* What you are asked to do *
Give back the full listing exactly, setting the pictures aside.

* Record excerpts *
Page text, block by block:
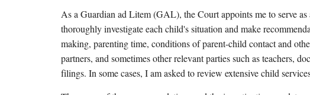
As a Guardian ad Litem (GAL), the Court appoints me to serve
thoroughly investigate each child's situation and make
making, parenting time, conditions of parent-child contact and
partners, and sometimes other relevant parties such as teachers,
filings. In some cases, I am asked to review extensive child
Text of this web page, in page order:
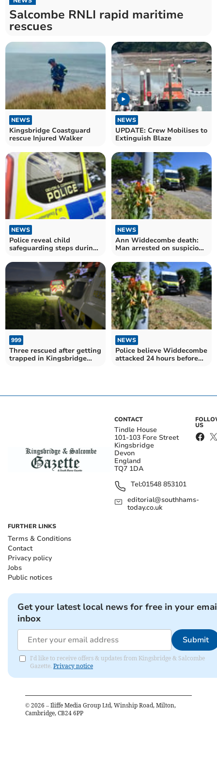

* Answer for the task *
Page text, block by block:
As a Guardian ad Litem (GAL), the Court appoints me to serve
thoroughly investigate each child's situation and make
making, parenting time, conditions of parent-child contact and
partners, and sometimes other relevant parties such as teachers,
filings. In some cases, I am asked to review extensive child
Text of this web page, in page order:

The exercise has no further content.